Ao comentar sobre a referência do GBO-5 ao Pacto pela Restauração da Mata Atlântica, do qual o IIS é parceiro, Renato Crouzeilles ressaltou que um dos fatores de êxito dessa iniciativa envolveu a definição de indicadores que têm permitido monitorar e reportar os resultados mensurados. Para ele, isso confere mais clareza aos avanços obtidos, em relação às metas estabelecidas de recuperação de áreas de florestas nativas, enfoque dessa iniciativa brasileira.
Produção de mudas de espécies nativas. (Foto: Divulgação/Pacto pela Restauração da Mata Atlântica)
Tendo participado da produção do Relatório Temático Restauração de Paisagens e Ecossistemas, referência lançada em 2019 que sinaliza para as vantagens ambientais e socioeconômicas dessa iniciativa, Crouzeilles está confiante de que a partir da COP-15 haja mais apoio às ações e restauração. A Década sobre Restauração de Ecossistemas, declarada pela ONU para o período 2021-2030, pode contribuir para isso. Ele conta que suas expectativas positivas se apoiam, também, nas inúmeras lições aprendidas sobre o tema, tanto globalmente como no Brasil, sobretudo no âmbito do Pacto. Por fim, destaca que a convergência de agendas globais, já sinalizada no âmbito da CDB, pode contribuir para que o papel de proteção e recuperação de ecossistemas também seja cada vez melhor compreendido para avanços no equilíbrio climático.

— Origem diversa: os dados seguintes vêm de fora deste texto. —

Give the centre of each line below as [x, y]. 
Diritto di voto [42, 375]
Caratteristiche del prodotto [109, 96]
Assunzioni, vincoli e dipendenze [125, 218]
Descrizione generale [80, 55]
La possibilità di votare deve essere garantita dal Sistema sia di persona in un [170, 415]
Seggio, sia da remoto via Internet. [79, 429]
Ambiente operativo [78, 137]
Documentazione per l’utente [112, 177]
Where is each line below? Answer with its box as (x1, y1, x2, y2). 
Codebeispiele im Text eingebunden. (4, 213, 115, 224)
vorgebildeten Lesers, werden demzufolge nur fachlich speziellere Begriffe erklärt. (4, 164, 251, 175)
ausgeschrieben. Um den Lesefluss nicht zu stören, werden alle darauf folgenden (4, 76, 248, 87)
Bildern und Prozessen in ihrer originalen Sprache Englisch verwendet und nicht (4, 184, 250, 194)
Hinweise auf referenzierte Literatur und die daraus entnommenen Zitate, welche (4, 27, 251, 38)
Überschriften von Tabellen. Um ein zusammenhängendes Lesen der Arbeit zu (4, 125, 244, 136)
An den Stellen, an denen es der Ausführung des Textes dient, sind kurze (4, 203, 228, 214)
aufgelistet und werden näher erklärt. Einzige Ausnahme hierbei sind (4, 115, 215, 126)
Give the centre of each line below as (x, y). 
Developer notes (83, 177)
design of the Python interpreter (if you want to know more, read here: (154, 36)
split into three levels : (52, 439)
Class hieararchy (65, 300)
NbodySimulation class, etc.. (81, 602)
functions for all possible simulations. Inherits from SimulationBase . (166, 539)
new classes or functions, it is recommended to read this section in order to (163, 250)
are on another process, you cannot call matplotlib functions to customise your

Como mensagem para que o Brasil consiga se alinhar ao restante do mundo nos esforços da agenda da biodiversidade, ele afirma que é preciso recuperar o papel de protagonismo brasileiro, a partir da implementação de leis e políticas públicas existentes, dentre as quais, a Lei de Proteção da Vegetação Nativa, também conhecida como Novo Código Florestal. Defende, ainda, que sejam consideradas as recomendações científicas sobre essa temática. “O Brasil tem excelência científica reconhecida internacionalmente”, observa ao opinar que esse tipo de avanço conquistado não pode ser menosprezado nos processos de tomada de decisão.
O GBO-5 sinaliza para outros aspectos que desafiam o Brasil e o mundo. Nesse sentido, defende a intensificação de esforços para lidar com fatores impulsionadores de perdas diretas e indiretas de biodiversidade. Para isso, serão necessários processos de planejamento e implementação integrados pelos países, além de maior interação entre ministérios e órgãos governamentais, setores econômicos e sociedade em geral. Menciona, ainda, o papel dos povos indígenas e comunidades locais para a conservação da biodiversidade, indicando ser fundamental fortalecer o nível de participação desses segmentos sociais nos processos de tomada de decisão dos signatários da CDB.